Records from a data collection:
....................
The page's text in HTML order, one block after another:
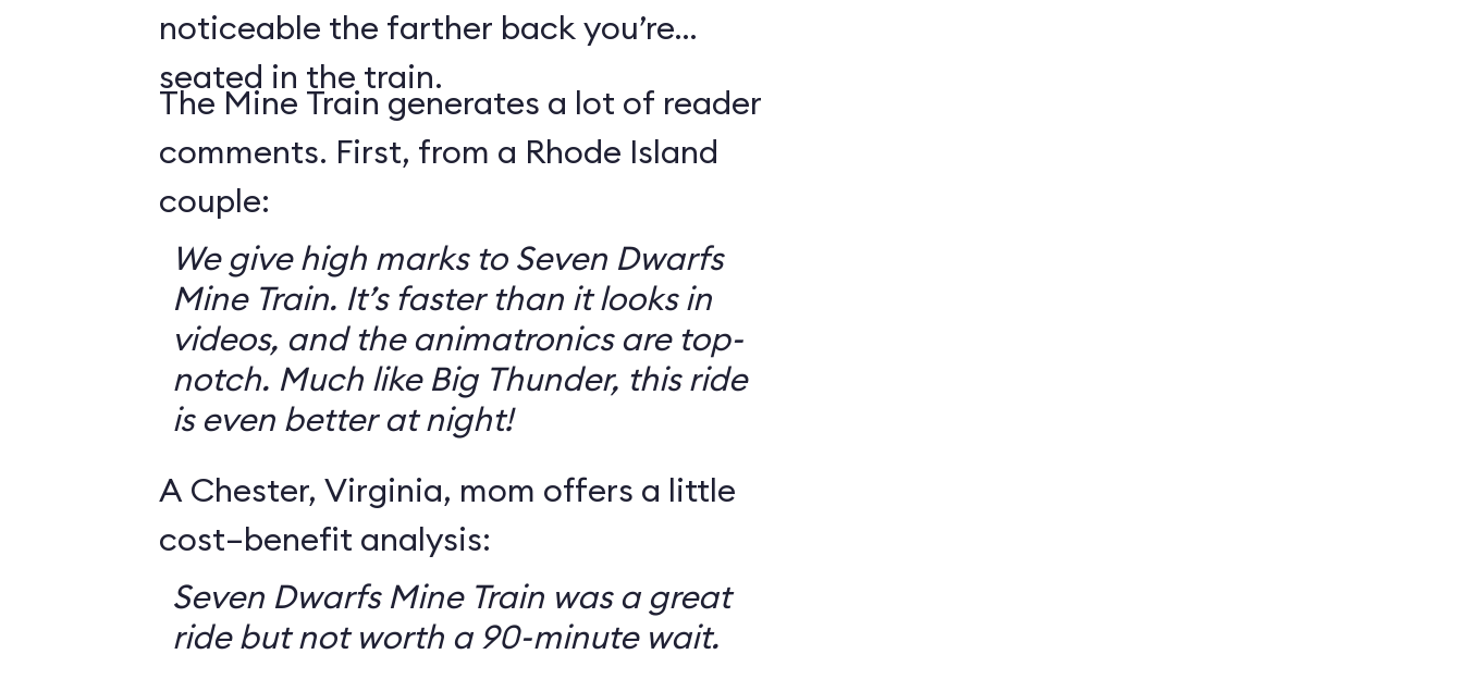
noticeable the farther back you’re
seated in the train.
The Mine Train generates a lot of reader
comments. First, from a Rhode Island
couple:
We give high marks to Seven Dwarfs
Mine Train. It’s faster than it looks in
videos, and the animatronics are top-
notch. Much like Big Thunder, this ride
is even better at night!
A Chester, Virginia, mom offers a little
cost–benefit analysis:
Seven Dwarfs Mine Train was a great
ride but not worth a 90-minute wait.
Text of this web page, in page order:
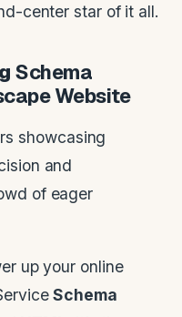
center star of it all.
Schema
Website
up your online
Schema
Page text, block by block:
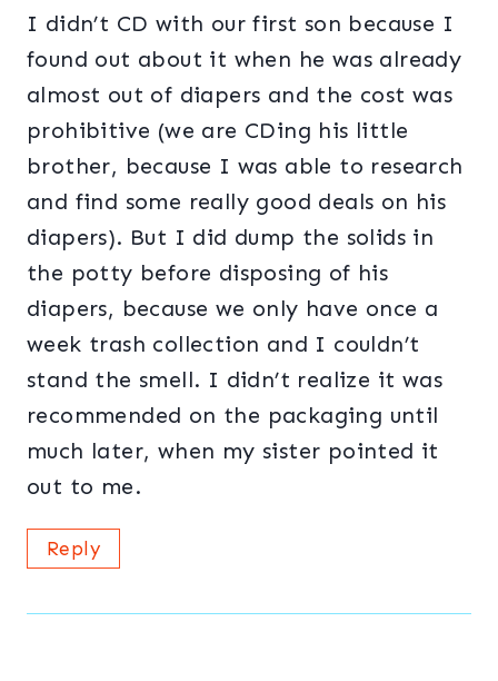
I didn’t CD with our first son because I
found out about it when he was already
almost out of diapers and the cost was
prohibitive (we are CDing his little
brother, because I was able to research
and find some really good deals on his
diapers). But I did dump the solids in
the potty before disposing of his
diapers, because we only have once a
week trash collection and I couldn’t
stand the smell. I didn’t realize it was
recommended on the packaging until
much later, when my sister pointed it
out to me.
Reply
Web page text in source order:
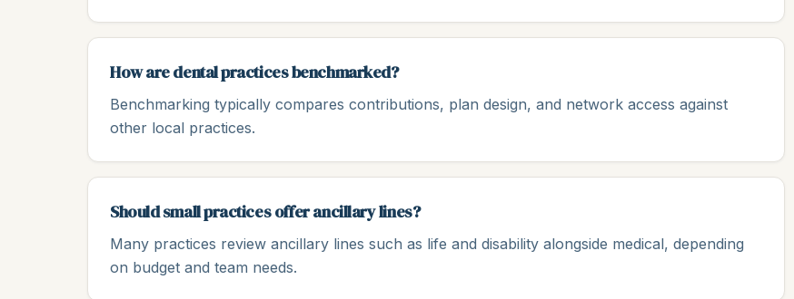
How are dental practices benchmarked?
Benchmarking typically compares contributions, plan design, and network access against
other local practices.
Should small practices offer ancillary lines?
Many practices review ancillary lines such as life and disability alongside medical, depending
on budget and team needs.
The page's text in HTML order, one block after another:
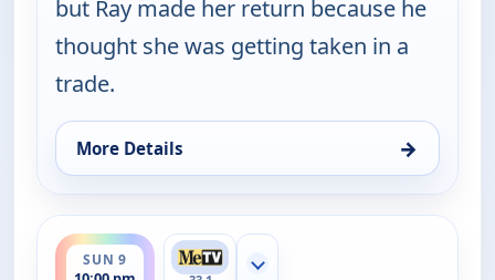
but Ray made her return because he
thought she was getting taken in a
trade.
More Details →
for Everybody Loves Raymond, Fri 7, 9:30 pm
SUN 9
ends 10:30 pm
Show more channels
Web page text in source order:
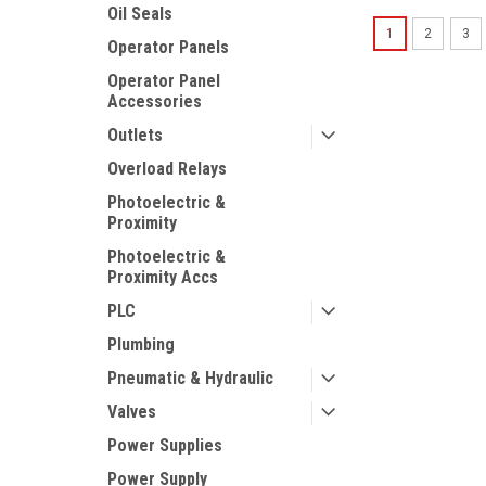
Oil Seals
Operator Panels
Operator Panel
Accessories
Outlets
Overload Relays
Photoelectric &
Proximity
Photoelectric &
Proximity Accs
PLC
Plumbing
Pneumatic & Hydraulic
Valves
Power Supplies
Power Supply
1 2 3
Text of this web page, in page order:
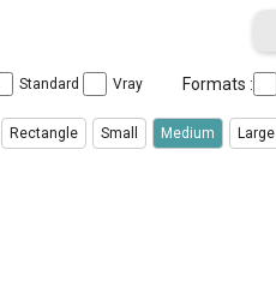
Standard Vray Formats :
Rectangle Small Medium Large
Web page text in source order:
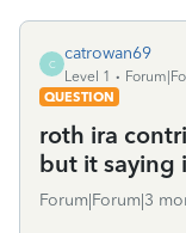
C
catrowan69
Level 1
QUESTION
roth ira
but it saying
Forum|Forum|3
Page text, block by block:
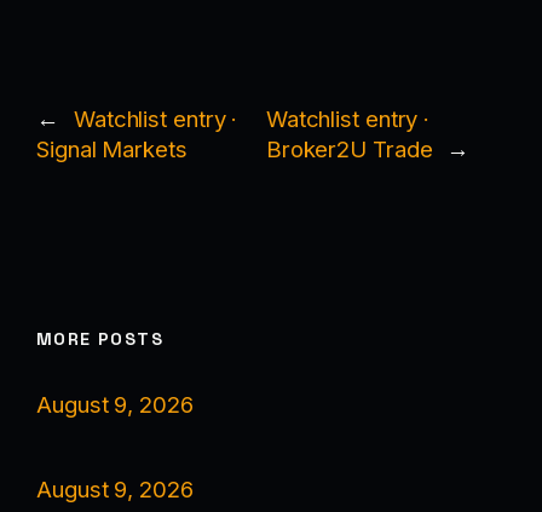
←
Watchlist entry ·
Signal Markets
Watchlist entry ·
Broker2U Trade
→
MORE POSTS
August 9, 2026
August 9, 2026
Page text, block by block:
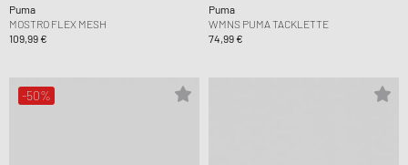
Puma
MOSTRO FLEX MESH
109,99 €
Puma
WMNS PUMA TACKLETTE
74,99 €
-50%
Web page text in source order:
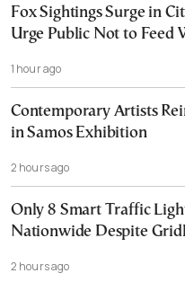
Fox Sightings Surge in
Urge Public Not to Feed
1 hour ago
Contemporary Artists
in Samos Exhibition
2 hours ago
Only 8 Smart Traffic
Nationwide Despite
2 hours ago
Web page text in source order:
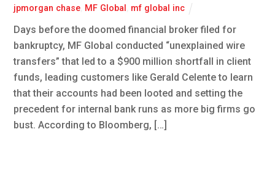
jpmorgan chase MF Global mf global inc
Days before the doomed financial broker filed for
bankruptcy, MF Global conducted “unexplained wire
transfers” that led to a $900 million shortfall in client
funds, leading customers like Gerald Celente to learn
that their accounts had been looted and setting the
precedent for internal bank runs as more big firms go
bust. According to Bloomberg, […]
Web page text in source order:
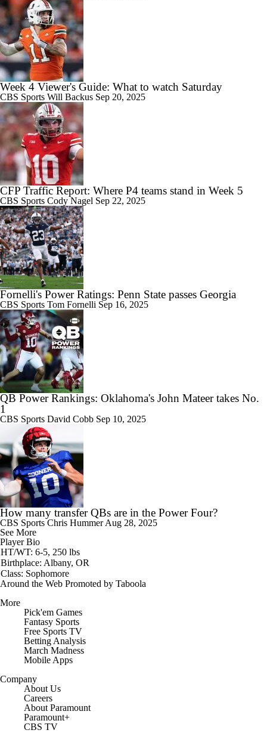
Week 4 Viewer's Guide: What to watch Saturday
CBS Sports Will Backus Sep 20, 2025
CFP Traffic Report: Where P4 teams stand in Week 5
CBS Sports Cody Nagel Sep 22, 2025
Fornelli's Power Ratings: Penn State passes Georgia
CBS Sports Tom Fornelli Sep 16, 2025
QB Power Rankings: Oklahoma's John Mateer takes No.
1
CBS Sports David Cobb Sep 10, 2025
How many transfer QBs are in the Power Four?
CBS Sports Chris HummerAug 28, 2025
See More
Player Bio
HT/WT: 6-5, 250 lbs
Birthplace: Albany, OR
Class: Sophomore
Around the Web Promoted by Taboola
More
Pick'em Games
Fantasy Sports
Free Sports TV
Betting Analysis
March Madness
Mobile Apps
Company
About Us
Careers
About Paramount
Paramount+
CBS TV
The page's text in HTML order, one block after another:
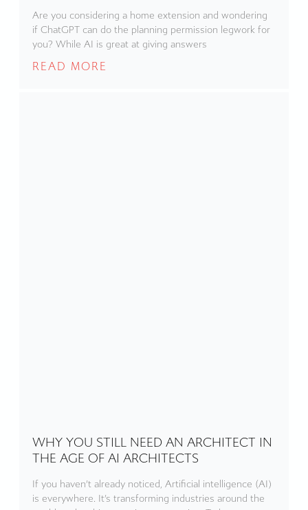
Are you considering a home extension and wondering
if ChatGPT can do the planning permission legwork for
you? While AI is great at giving answers
READ MORE
WHY YOU STILL NEED AN ARCHITECT IN
THE AGE OF AI ARCHITECTS
If you haven’t already noticed, Artificial intelligence (AI)
is everywhere. It’s transforming industries around the
....................
Exercise directions: With all pictures removed, reproduce the lines from the top of the entries above through the line containing "notch. Much like Big Thunder, this ride", exactly as written.

Answer to this problem:
The page's text in HTML order, one block after another:
noticeable the farther back you’re
seated in the train.
The Mine Train generates a lot of reader
comments. First, from a Rhode Island
couple:
We give high marks to Seven Dwarfs
Mine Train. It’s faster than it looks in
videos, and the animatronics are top-
notch. Much like Big Thunder, this ride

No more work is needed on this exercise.